The reason Franklin might be as nervous as a long-tailed cat in a room full or rocking chairs is because this very night Penn State officially opens its 2025 season. Previous games with overmatched teams such as Nevada, Florida International and Villanova were mere glorified scrimmages; home games to ring the cash register without risk of loss.

Tonight, Penn State, No. 3 in the AP rankings, faces No. 6 Oregon. Both teams share the distinction of being unbeaten, untied and untested this season.

If we look at history, Oregon knocked off Penn State in last year’s Big Ten title game.

If we look at Franklin’s history, there is much more of the same. Detractors call him “Big Game James,” a sarcastic nod to Franklin’s ability to roll up wins vs. the dregs of college football, but fail with great frequency against legitimate opposition.

Just last season, even as Penn State ran rather deep into the playoffs, Franklin’s record vs. Top 10 opposition was 1-3, with the annual loss to Ohio State, not to mention defeats at the hands of Notre Dame and Oregon.

Franklin’s lone Top 10 win was vs. Boise State, which you might recall doubters thought was a bit over-rated.

During his career at Penn State, Franklin’s teams have gone 4-20 vs. Top 10 opposition.

But, from the category of even blind squirrels finding the occasional nut, or stopped clocks being right twice a day, this is a great opportunity for Franklin to get a signature Top 10 win.

It all has been crafted to tip the scales in Franklin’s favor.

Consider, not only did Penn State have three non-testing warmup games, all at home, the Nittany Lions also got a bye ahead of this game, the better to rest and gameplan.

Meanwhile, Oregon played last week vs. in-state rival Oregon State (think of Pitt-Penn State back in the day) . Oregon already has been on the road once this season.

Oregon also faced a flight across three time zones for this game, which adds to the challenge.

To recap, Penn State gets to play one of its biggest games of the season at home, having had a bye week ahead of it, against a team that played an emotional rivalry game last week and has to travel across the nation for the contest.

This helps explain Penn State being a 3.5-point favorite, even with Franklin’s track record of Top 10 failure factored into the computation.

This is a game Penn State could, and should, win. If Franklin manages to blow this one, despite all the built-in edges, warm up the tractors.

Call Sign Memories Of Johnstown And Beyond

As a long-time subscriber to DISH to be my satellite television provider, I’ve become accustomed to periodic channel losses for contractual reasons.

Some linger unresolved, like the years-long beef with AT&T Sports Pittsburgh. Because the Pirates are perennial sad sacks, and the Penguins have disappeared from the NHL playoff radar, this doesn’t bother me. I’d rather have DISH hold the line on costs and not charge me more per month just to view Pittsburgh regional sports.

As an aside, the first DISH sales people who decades back showed up at my door, misrepresented to me that being a DISH subscriber would give me the ability to watch all these regional sports networks as part of my monthly fee. They fibbed!

Last week, local ABC affiliate WATM showed up as unavailable on the channel guide. You guessed it, contractual problems.

This was only a potential problem in that there was some college football I wanted to watch on the weekend on ABC, and the Major League Baseball playoffs loom with some ABC telecasts. Apparently, a deal was struck by the past Friday and, voila, WATM was back just in time for weekend college football.

These things make me nostalgic for my youth, when access to a television station’s signal was a co-function of signal strength/geographic proximity and the quality of one’s antenna. Living in the Stonycreek Township section of Johnstown, along Bedford Street, we had the ability to pull in WJAC, WARD and, on good days, Altoona’s WFBG and maybe a few Pittsburgh outlets such as KDKA.
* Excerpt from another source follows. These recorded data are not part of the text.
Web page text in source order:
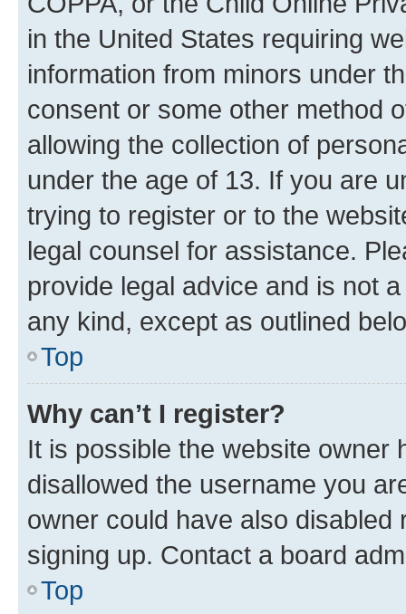
in the United States requiring
information from minors under
consent or some other method
allowing the collection of
under the age of 13. If you are
trying to register or to the
legal counsel for assistance.
provide legal advice and is not
any kind, except as outlined
Top
Why can’t I register?
It is possible the website owner
disallowed the username you
owner could have also
signing up. Contact a board
Top
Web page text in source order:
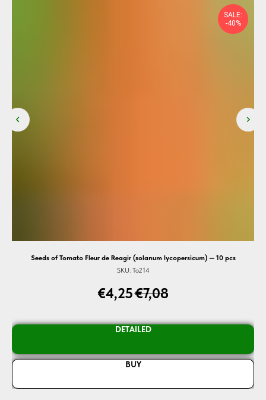
SALE:
-40%
Seeds of Tomato Fleur de Reagir (solanum lycopersicum) — 10 pcs
SKU: To214
€4,25€7,08
DETAILED
BUY
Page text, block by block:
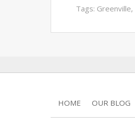
Tags: Greenville,
HOME OUR BLOG
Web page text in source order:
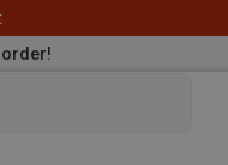
order!
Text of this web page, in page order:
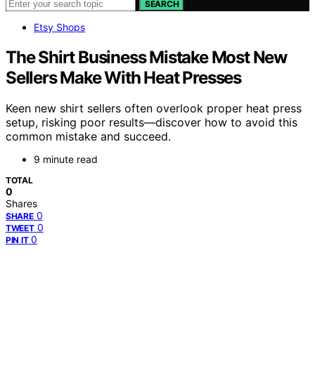
SEARCH
Etsy Shops
The Shirt Business Mistake Most New
Sellers Make With Heat Presses
Keen new shirt sellers often overlook proper heat press
setup, risking poor results—discover how to avoid this
common mistake and succeed.
9 minute read
TOTAL
0
Shares
SHARE 0
TWEET 0
PIN IT 0

Our big antenna was in the attic, connected to the living room (only!) TV via 30 or 40 feet of 300 ohm antenna wire, what you oldsters might recall was two covered wires with a stretch of flat plastic between them, looking sort of like a very miniature length of Hot Wheels track.

Because I’m wired (pun intended) the way I am, this got me to musing about TV and radio call signs, and embarking on an email exchange with a cousin, who is similarly inclined when it comes to matters others might consider mundane.

Some of what follows is gospel, at least as gospel as something backed up by internet research can be. Other stuff is just the collective knowledge of a couple of guys in their 70s who are lifelong residents of the area.

Let’s start with WATM. I suggested that call sign might be a clever play on words referring to a TV station’s ability to make money W-Automatic-Teller-Machine!

This was based on a great moment in WJAC-TV history. Back in the day, stations used to have live announcers onhand to do such things as periodic station IDs. WJAC’s catch phrase was “Serving Millions From Atop The Alleghenies.”

One time, an announcer decided to have some fun and amended it to “Making Millions From Atop The Alleghenies.”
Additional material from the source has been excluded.